Directions:
Repeat only these lines, exactly: the first line of the data, the line containing "Projeto de Gerenciamento", and every line between them. Pictures stay out.

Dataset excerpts
*** Begin section ***

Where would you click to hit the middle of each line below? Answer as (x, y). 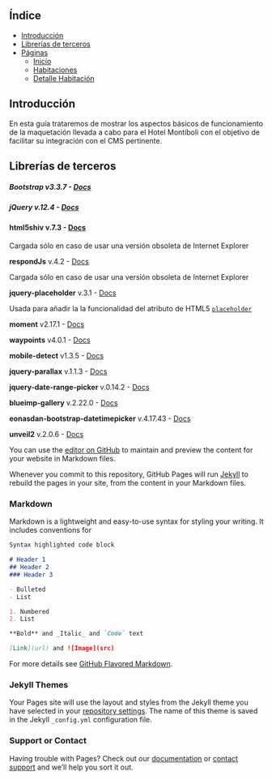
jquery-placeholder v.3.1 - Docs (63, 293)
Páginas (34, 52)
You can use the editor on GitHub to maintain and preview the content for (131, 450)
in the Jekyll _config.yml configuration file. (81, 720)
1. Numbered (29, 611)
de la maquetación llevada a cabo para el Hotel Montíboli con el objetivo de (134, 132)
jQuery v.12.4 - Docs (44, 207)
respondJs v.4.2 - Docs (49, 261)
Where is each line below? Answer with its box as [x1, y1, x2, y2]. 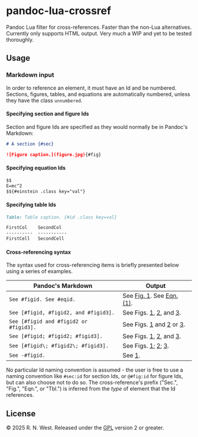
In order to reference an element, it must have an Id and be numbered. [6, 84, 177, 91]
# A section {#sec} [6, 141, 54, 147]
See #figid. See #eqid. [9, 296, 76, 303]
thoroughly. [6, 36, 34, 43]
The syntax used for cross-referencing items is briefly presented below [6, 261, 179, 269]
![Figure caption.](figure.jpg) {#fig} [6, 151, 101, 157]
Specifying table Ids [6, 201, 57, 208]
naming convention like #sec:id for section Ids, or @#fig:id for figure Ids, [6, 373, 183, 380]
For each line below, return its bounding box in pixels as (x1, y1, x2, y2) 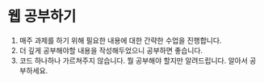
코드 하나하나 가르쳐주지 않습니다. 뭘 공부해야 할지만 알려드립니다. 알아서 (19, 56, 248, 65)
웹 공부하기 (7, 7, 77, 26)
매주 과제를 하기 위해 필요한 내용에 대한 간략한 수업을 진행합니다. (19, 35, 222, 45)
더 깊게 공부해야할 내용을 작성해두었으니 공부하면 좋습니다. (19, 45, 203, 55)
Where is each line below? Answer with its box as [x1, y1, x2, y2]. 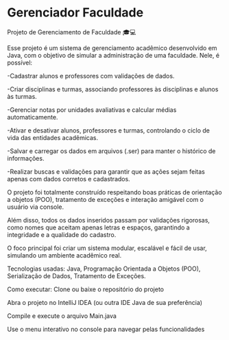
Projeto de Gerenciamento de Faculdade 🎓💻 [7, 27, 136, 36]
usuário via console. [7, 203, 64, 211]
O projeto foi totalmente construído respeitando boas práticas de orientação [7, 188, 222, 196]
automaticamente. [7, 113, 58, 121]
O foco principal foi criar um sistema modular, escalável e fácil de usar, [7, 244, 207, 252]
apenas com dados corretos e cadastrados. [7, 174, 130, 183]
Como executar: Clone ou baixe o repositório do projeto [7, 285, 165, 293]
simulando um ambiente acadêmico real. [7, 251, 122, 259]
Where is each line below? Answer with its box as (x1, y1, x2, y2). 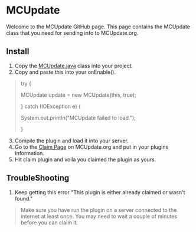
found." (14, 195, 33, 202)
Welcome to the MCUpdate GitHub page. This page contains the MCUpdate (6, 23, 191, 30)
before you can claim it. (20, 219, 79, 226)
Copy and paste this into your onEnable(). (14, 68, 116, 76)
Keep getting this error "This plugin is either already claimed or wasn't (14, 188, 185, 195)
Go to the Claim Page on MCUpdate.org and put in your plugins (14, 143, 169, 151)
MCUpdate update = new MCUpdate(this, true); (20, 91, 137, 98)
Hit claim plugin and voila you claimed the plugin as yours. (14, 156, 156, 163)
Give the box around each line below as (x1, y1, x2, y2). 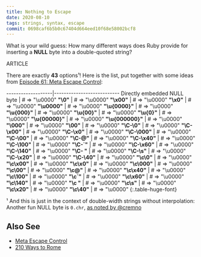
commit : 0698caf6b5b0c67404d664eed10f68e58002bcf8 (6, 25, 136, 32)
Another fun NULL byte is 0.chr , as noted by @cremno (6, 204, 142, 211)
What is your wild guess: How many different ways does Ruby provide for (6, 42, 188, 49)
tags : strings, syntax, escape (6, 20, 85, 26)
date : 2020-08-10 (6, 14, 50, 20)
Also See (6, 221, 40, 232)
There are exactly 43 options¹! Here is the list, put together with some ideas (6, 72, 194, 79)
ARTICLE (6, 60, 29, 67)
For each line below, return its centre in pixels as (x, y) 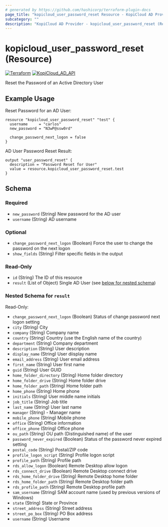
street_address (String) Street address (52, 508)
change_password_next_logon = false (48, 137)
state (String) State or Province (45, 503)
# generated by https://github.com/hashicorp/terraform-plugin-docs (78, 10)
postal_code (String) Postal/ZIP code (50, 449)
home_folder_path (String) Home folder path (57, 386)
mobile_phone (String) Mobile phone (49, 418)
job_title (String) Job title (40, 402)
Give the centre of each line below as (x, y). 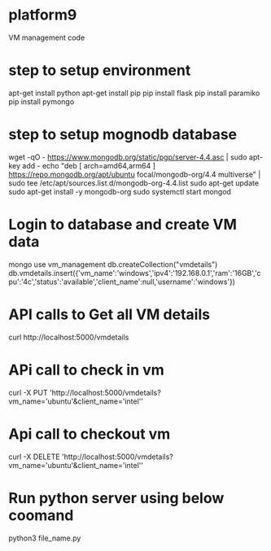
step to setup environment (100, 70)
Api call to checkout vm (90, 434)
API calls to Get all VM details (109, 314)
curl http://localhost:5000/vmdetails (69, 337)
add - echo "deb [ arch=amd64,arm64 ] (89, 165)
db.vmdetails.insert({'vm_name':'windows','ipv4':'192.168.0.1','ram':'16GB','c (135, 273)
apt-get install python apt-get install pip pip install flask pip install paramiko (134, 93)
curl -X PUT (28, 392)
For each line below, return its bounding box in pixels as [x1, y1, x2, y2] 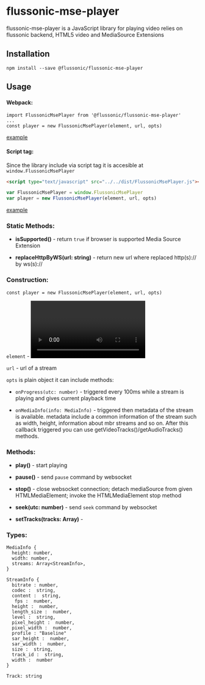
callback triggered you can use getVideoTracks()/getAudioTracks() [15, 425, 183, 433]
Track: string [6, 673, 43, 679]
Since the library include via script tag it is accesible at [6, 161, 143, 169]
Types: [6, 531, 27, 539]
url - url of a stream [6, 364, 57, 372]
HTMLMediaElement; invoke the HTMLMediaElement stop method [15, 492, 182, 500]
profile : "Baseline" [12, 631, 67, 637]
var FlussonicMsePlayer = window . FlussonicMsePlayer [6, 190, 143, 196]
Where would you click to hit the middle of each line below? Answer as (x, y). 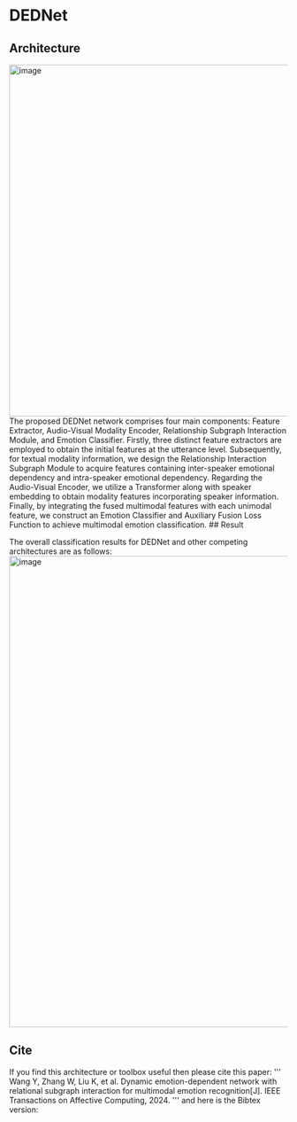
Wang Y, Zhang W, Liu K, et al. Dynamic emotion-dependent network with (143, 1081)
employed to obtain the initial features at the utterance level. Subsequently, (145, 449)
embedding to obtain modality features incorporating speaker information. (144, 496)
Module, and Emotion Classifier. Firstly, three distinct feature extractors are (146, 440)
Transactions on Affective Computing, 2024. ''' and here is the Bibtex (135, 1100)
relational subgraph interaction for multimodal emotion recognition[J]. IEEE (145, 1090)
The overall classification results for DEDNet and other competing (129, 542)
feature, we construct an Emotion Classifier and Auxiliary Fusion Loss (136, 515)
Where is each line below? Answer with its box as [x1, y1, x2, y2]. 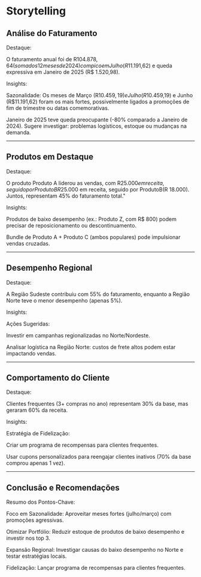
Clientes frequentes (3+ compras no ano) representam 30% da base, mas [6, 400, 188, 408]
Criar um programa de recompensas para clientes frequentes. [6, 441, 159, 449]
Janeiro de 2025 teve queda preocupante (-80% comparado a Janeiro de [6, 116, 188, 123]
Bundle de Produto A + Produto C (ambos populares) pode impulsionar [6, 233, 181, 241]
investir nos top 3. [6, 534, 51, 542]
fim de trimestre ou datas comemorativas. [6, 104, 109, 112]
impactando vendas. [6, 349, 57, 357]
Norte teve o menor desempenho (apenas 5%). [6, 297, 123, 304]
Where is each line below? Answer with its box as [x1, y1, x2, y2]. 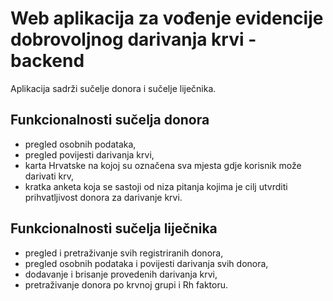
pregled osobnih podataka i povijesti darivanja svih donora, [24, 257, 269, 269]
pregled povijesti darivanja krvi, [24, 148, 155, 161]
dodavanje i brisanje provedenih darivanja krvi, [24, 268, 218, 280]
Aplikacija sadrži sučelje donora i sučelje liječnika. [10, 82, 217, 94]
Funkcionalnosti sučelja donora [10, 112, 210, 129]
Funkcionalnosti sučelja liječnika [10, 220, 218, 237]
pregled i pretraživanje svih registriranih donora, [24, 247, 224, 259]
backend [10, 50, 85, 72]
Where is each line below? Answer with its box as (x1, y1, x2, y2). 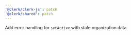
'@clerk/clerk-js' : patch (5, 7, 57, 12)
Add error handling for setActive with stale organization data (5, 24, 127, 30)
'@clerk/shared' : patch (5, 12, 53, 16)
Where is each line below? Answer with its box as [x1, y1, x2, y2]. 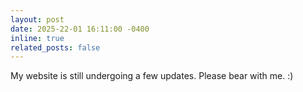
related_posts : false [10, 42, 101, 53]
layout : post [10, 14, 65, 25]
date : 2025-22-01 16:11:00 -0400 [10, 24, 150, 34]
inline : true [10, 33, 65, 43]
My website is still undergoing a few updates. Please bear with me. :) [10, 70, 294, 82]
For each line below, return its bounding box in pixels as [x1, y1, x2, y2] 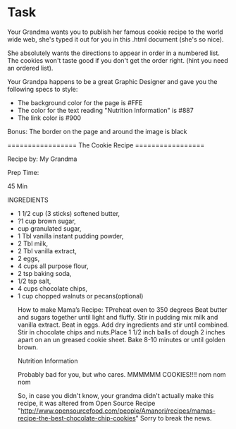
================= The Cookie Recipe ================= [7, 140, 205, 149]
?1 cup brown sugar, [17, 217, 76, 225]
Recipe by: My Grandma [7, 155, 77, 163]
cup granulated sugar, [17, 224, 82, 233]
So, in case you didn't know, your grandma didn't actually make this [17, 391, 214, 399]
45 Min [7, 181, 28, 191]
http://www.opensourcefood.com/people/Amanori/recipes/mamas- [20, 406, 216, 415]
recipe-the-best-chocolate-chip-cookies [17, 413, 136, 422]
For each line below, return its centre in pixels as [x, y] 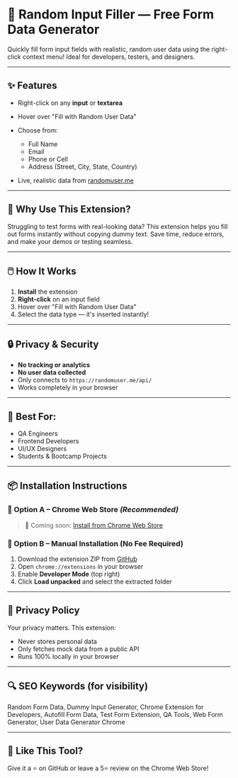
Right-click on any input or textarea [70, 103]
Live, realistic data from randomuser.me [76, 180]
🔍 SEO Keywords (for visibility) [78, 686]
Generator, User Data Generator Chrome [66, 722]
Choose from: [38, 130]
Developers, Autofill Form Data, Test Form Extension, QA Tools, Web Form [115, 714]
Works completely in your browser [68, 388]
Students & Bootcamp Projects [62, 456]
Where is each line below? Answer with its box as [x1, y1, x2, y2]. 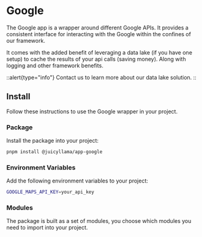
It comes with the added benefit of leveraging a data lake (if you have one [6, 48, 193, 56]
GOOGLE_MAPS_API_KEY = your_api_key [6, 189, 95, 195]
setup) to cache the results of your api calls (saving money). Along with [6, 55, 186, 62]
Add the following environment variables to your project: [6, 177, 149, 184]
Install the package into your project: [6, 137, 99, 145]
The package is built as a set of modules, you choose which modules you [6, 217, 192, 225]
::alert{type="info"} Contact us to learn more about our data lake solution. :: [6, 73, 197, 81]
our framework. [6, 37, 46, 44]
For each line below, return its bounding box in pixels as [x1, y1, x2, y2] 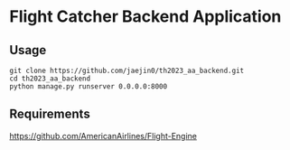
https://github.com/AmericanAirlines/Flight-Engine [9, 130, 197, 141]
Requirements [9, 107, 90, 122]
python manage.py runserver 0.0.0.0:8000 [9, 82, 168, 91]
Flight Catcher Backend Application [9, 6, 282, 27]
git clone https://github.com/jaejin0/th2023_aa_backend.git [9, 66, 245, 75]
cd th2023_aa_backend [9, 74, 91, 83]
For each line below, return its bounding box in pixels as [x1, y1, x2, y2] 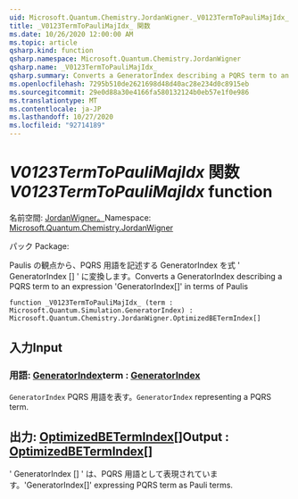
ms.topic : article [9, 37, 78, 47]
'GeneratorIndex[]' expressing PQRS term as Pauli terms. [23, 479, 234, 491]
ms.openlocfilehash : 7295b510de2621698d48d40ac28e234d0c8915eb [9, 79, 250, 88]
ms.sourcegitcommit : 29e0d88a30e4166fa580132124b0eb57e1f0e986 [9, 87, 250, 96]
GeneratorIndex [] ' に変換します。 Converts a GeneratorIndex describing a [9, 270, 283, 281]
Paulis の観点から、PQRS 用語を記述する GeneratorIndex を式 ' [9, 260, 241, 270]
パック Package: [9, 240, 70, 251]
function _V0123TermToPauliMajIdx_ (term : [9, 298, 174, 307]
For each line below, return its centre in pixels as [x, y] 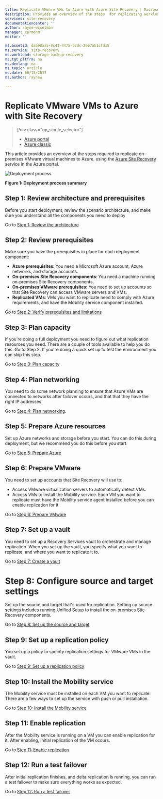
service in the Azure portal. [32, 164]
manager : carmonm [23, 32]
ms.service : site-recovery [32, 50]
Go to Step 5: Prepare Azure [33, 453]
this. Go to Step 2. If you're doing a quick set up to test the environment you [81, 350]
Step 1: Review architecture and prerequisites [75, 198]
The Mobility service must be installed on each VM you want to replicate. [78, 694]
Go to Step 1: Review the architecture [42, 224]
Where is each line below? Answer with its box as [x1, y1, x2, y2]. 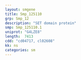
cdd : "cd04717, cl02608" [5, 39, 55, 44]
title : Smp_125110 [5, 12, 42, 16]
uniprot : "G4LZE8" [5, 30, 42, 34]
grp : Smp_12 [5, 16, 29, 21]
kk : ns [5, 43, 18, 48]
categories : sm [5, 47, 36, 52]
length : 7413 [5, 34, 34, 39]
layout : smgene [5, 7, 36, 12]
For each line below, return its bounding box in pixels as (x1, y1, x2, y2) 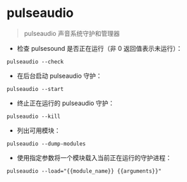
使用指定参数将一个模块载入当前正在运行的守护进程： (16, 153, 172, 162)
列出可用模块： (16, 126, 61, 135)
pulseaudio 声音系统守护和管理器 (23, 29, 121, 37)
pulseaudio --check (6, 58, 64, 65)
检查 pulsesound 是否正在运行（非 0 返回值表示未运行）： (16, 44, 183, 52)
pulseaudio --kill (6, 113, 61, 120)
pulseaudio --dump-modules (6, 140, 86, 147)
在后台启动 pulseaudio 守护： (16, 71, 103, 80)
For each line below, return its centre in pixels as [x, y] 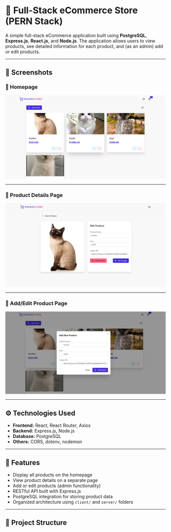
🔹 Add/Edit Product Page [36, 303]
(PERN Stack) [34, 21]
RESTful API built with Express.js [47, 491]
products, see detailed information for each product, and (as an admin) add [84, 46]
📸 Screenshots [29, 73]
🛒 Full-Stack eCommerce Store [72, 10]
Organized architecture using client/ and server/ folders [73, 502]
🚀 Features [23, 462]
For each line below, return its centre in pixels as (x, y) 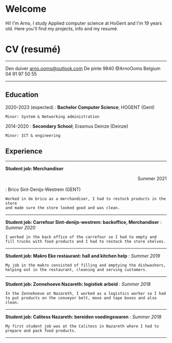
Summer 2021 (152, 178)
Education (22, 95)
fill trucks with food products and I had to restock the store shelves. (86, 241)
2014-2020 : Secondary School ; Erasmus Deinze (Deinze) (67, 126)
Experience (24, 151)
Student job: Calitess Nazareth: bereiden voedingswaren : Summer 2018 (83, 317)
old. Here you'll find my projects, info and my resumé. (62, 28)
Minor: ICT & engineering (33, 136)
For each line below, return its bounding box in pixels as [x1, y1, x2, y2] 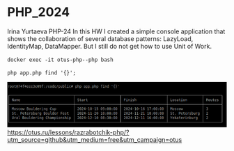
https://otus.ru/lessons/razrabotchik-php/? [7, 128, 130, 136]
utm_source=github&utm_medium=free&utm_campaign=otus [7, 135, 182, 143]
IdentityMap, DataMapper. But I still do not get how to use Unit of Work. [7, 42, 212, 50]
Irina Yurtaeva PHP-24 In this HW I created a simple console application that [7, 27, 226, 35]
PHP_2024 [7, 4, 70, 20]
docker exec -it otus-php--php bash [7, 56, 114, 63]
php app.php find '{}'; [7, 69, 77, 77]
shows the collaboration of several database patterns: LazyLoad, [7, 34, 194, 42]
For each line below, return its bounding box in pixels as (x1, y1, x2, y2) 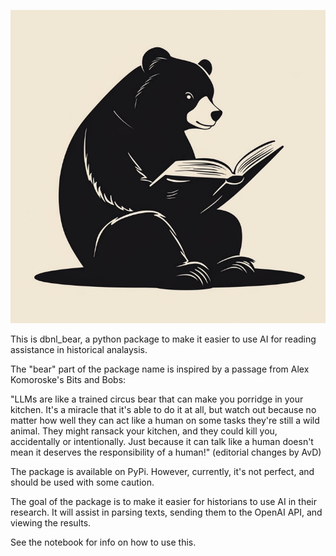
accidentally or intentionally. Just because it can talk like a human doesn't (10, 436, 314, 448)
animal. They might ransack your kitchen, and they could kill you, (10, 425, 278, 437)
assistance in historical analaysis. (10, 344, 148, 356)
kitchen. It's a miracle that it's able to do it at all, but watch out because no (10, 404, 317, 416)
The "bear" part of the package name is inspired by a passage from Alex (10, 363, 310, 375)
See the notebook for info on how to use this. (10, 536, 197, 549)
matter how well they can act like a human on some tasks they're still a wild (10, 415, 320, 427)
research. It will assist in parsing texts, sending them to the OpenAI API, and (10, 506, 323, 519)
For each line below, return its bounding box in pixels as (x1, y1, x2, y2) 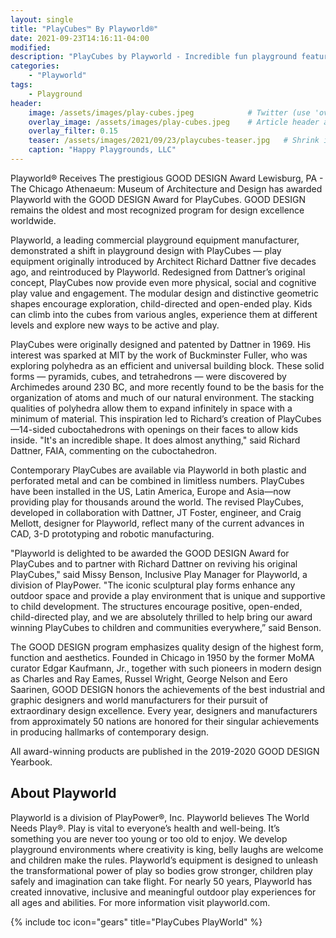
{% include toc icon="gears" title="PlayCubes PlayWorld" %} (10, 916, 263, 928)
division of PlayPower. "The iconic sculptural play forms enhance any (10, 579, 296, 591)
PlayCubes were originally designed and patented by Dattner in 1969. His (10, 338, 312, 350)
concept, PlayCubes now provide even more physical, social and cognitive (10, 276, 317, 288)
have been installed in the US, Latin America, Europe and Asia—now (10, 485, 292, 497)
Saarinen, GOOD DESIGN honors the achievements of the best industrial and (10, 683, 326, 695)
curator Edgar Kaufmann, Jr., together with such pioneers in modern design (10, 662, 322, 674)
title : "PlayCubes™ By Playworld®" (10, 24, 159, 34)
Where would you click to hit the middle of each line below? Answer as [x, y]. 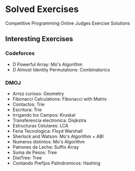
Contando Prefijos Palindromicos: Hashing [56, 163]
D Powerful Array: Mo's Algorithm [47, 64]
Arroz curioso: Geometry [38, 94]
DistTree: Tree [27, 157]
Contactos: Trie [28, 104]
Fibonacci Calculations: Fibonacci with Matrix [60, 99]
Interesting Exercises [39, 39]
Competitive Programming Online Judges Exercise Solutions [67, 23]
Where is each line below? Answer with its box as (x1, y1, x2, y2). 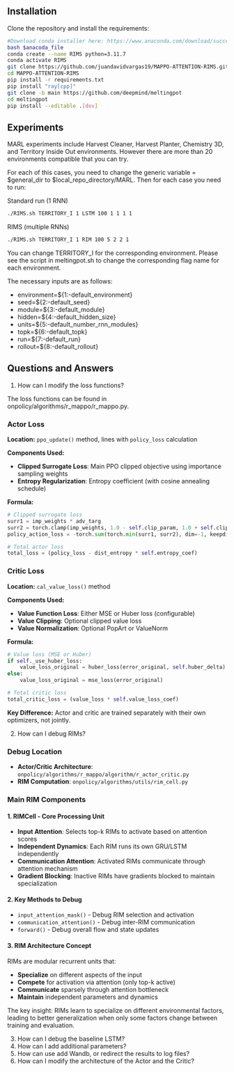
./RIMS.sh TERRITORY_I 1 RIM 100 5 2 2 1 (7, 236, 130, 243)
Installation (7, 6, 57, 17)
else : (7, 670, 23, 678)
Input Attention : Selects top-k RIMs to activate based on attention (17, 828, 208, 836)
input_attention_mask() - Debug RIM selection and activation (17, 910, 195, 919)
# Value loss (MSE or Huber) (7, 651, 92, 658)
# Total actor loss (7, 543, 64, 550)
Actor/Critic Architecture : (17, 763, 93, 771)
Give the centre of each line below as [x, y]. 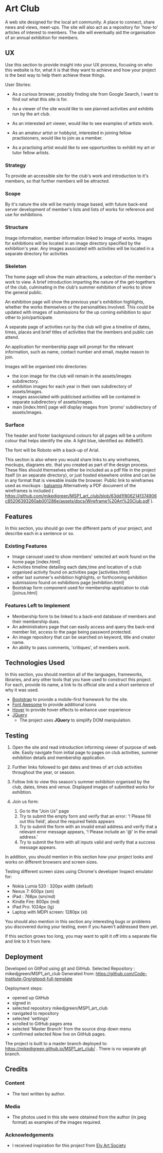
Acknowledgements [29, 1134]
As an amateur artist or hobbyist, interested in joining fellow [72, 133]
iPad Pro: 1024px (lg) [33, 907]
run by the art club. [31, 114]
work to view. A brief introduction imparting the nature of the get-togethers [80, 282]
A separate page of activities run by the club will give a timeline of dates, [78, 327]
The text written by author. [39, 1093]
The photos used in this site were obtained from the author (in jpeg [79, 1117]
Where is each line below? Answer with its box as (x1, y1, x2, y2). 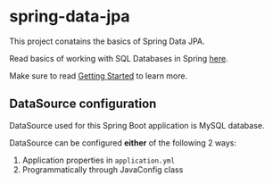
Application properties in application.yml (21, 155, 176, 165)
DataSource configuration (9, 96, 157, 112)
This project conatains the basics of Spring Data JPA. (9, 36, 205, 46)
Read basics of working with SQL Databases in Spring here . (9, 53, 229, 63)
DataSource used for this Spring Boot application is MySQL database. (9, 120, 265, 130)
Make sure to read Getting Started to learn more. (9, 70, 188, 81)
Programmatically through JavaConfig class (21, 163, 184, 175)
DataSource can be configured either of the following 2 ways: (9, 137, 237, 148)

*** End section ***

Task answer:
Where would you click to hit the middle of each line below? Answer as (x, y). 
jquery-placeholder v.3.1 - Docs (63, 293)
Páginas (34, 52)
You can use the editor on GitHub to maintain and preview the content for (131, 450)
in the Jekyll _config.yml configuration file. (81, 720)
1. Numbered (29, 611)
de la maquetación llevada a cabo para el Hotel Montíboli con el objetivo de (134, 132)
jQuery v.12.4 - Docs (44, 207)
respondJs v.4.2 - Docs (49, 261)
Where is each line below? Answer with its box as [x1, y1, x2, y2]. 
In order to reference an element, it must have an Id and be numbered. [6, 84, 177, 91]
# A section {#sec} [6, 141, 54, 147]
See #figid. See #eqid. [9, 296, 76, 303]
thoroughly. [6, 36, 34, 43]
The syntax used for cross-referencing items is briefly presented below [6, 261, 179, 269]
![Figure caption.](figure.jpg) {#fig} [6, 151, 101, 157]
Specifying table Ids [6, 201, 57, 208]
naming convention like #sec:id for section Ids, or @#fig:id for figure Ids, [6, 373, 183, 380]
For each line below, return its bounding box in pixels as (x1, y1, x2, y2) 
코드 하나하나 가르쳐주지 않습니다. 뭘 공부해야 할지만 알려드립니다. 알아서 (19, 56, 248, 65)
웹 공부하기 (7, 7, 77, 26)
매주 과제를 하기 위해 필요한 내용에 대한 간략한 수업을 진행합니다. (19, 35, 222, 45)
더 깊게 공부해야할 내용을 작성해두었으니 공부하면 좋습니다. (19, 45, 203, 55)
Where is each line below? Answer with its box as [x1, y1, x2, y2]. 
Projeto de Gerenciamento de Faculdade 🎓💻 [7, 27, 136, 36]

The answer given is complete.